| Try it |
Examine the data below and state how many lines contain "perpendicular", offering no other words.

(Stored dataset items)
####################

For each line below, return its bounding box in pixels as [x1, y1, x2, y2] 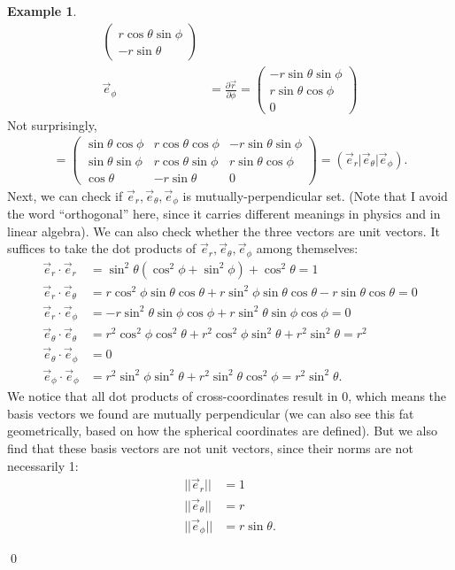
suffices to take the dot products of [7, 239, 197, 258]
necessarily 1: [7, 456, 79, 474]
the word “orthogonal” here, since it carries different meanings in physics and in [7, 204, 441, 223]
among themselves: [256, 239, 359, 258]
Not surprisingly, [7, 115, 97, 134]
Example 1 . [7, 2, 77, 19]
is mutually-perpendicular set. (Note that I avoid [182, 186, 448, 204]
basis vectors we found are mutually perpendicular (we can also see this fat [7, 404, 414, 422]

####################

| Completed task |
2